- Okalongo Location within Namibia
- Coordinates: 17°26′S 15°20′E﻿ / ﻿17.433°S 15.333°E
- Country: Namibia
- Region: Omusati
- Constituency: Okalongo
- Time zone: UTC+2 (SAST)

= Okalongo =

Okalongo is a settlement in the Omusati Region of northern Namibia, situated 35 km from Outapi. It is the district capital of the Okalongo Constituency.
Okalongo is a constituency in the Omusati Region, and the capital is Onandjaba. It is under the administration of Onandjaba Village Council and the Ombadja traditional authorities, all seated in Onandjaba.
Okalongo and the surrounding area is inhabited by the Ovambadja tribe of the Ovambo people, whose artificial borders cut/divvied them in half into southern Angola and northern Namibia during the scramble of Africa in the early 18th century and early 19th century. It is situated in the north of Namibia in the area known as Ovamboland. Okalongo is one of the places that suffered a lot during the colonial era.
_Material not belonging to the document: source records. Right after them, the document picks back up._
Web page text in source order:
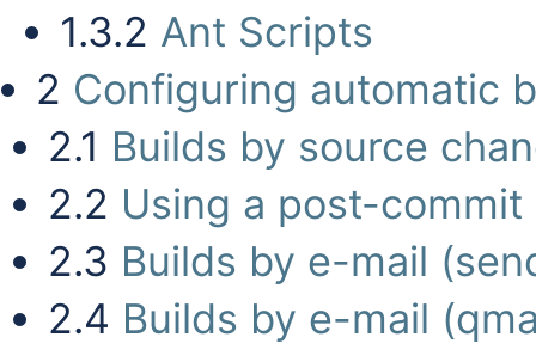
1.3.2 Ant Scripts
2 Configuring automatic
2.1 Builds by source
2.2 Using a post-
2.3 Builds by e-mail
2.4 Builds by e-mail
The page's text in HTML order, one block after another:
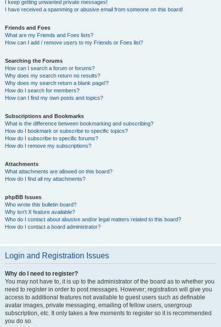
I keep getting unwanted private messages!
I have received a spamming or abusive email from someone on this board!
Friends and Foes
What are my Friends and Foes lists?
How can I add / remove users to my Friends or Foes list?
Searching the Forums
How can I search a forum or forums?
Why does my search return no results?
Why does my search return a blank page!?
How do I search for members?
How can I find my own posts and topics?
Subscriptions and Bookmarks
What is the difference between bookmarking and subscribing?
How do I bookmark or subscribe to specific topics?
How do I subscribe to specific forums?
How do I remove my subscriptions?
Attachments
What attachments are allowed on this board?
How do I find all my attachments?
phpBB Issues
Who wrote this bulletin board?
Why isn’t X feature available?
Who do I contact about abusive and/or legal matters related to this board?
How do I contact a board administrator?
Login and Registration Issues
Why do I need to register?
You may not have to, it is up to the administrator of the board as to whether you
need to register in order to post messages. However; registration will give you
access to additional features not available to guest users such as definable
avatar images, private messaging, emailing of fellow users, usergroup
subscription, etc. It only takes a few moments to register so it is recommended
you do so.
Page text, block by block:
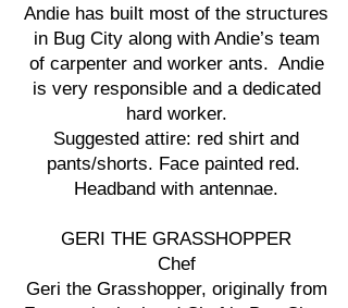
Andie has built most of the structures
in Bug City along with Andie’s team
of carpenter and worker ants. Andie
is very responsible and a dedicated
hard worker.
Suggested attire: red shirt and
pants/shorts. Face painted red.
Headband with antennae.
GERI THE GRASSHOPPER
Chef
Geri the Grasshopper, originally from
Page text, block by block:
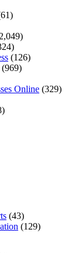
(126)
(969)
Online (329)
(43)
(129)
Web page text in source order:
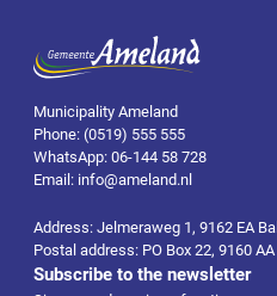
Municipality Ameland
Phone: (0519) 555 555
WhatsApp: 06-144 58 728
Email: info@ameland.nl
Address: Jelmeraweg 1, 9162 EA
Postal address: PO Box 22, 9160
Subscribe to the newsletter
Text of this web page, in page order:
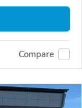
Compare
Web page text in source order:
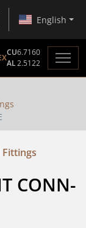
English
CU6.7160
AL2.5122
CONN-
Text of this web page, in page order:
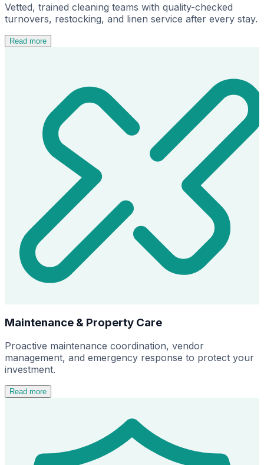
Vetted, trained cleaning teams with quality-checked
turnovers, restocking, and linen service after every stay.
Read more
Maintenance & Property Care
Proactive maintenance coordination, vendor
management, and emergency response to protect your
investment.
Read more
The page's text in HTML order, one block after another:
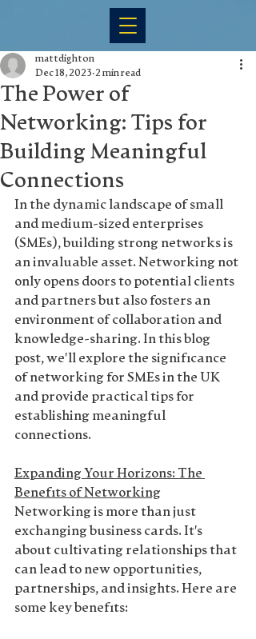
The Power of
Networking: Tips for
Building Meaningful
Connections
mattdighton
Dec 18, 2023 2 min read
In the dynamic landscape of small
and medium-sized enterprises
(SMEs), building strong networks is
an invaluable asset. Networking not
only opens doors to potential clients
and partners but also fosters an
environment of collaboration and
knowledge-sharing. In this blog
post, we'll explore the significance
of networking for SMEs in the UK
and provide practical tips for
establishing meaningful
connections.
Expanding Your Horizons: The
Benefits of Networking
Networking is more than just
exchanging business cards. It's
about cultivating relationships that
can lead to new opportunities,
partnerships, and insights. Here are
some key benefits:
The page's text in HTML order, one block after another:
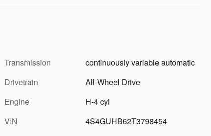
Transmission
continuously variable automatic
Drivetrain
All-Wheel Drive
Engine
H-4 cyl
VIN
4S4GUHB62T3798454
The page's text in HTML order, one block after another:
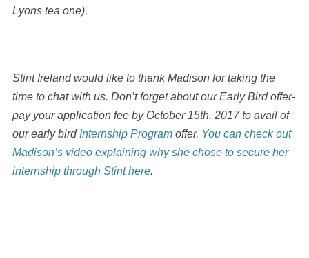
Lyons tea one).
Stint Ireland would like to thank Madison for taking the
time to chat with us. Don’t forget about our Early Bird offer-
pay your application fee by October 15th, 2017 to avail of
our early bird Internship Programoffer. You can check out
Madison’s video explaining why she chose to secure her
internship through Stint here.
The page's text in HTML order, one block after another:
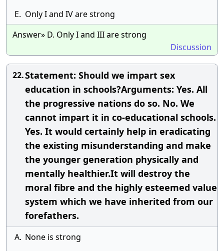
E. Only I and IV are strong
Answer» D. Only I and III are strong
Discussion
22.Statement: Should we impart sex
education in schools?Arguments: Yes. All
the progressive nations do so. No. We
cannot impart it in co-educational schools.
Yes. It would certainly help in eradicating
the existing misunderstanding and make
the younger generation physically and
mentally healthier.It will destroy the
moral fibre and the highly esteemed value
system which we have inherited from our
forefathers.
A. None is strong
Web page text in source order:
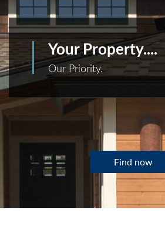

In 1983, the South African forces established a military base in Okalongo in Onandjaba village.

In 2025, the settlement status of Okalongo was withdrawn, and at the same time the status of a village was given to Onandjaba, which is the center of the Okalongo settlement.

Okalongo is home to the Okalongo Traditional Authority, a tribal administrative division of the Ovambo people.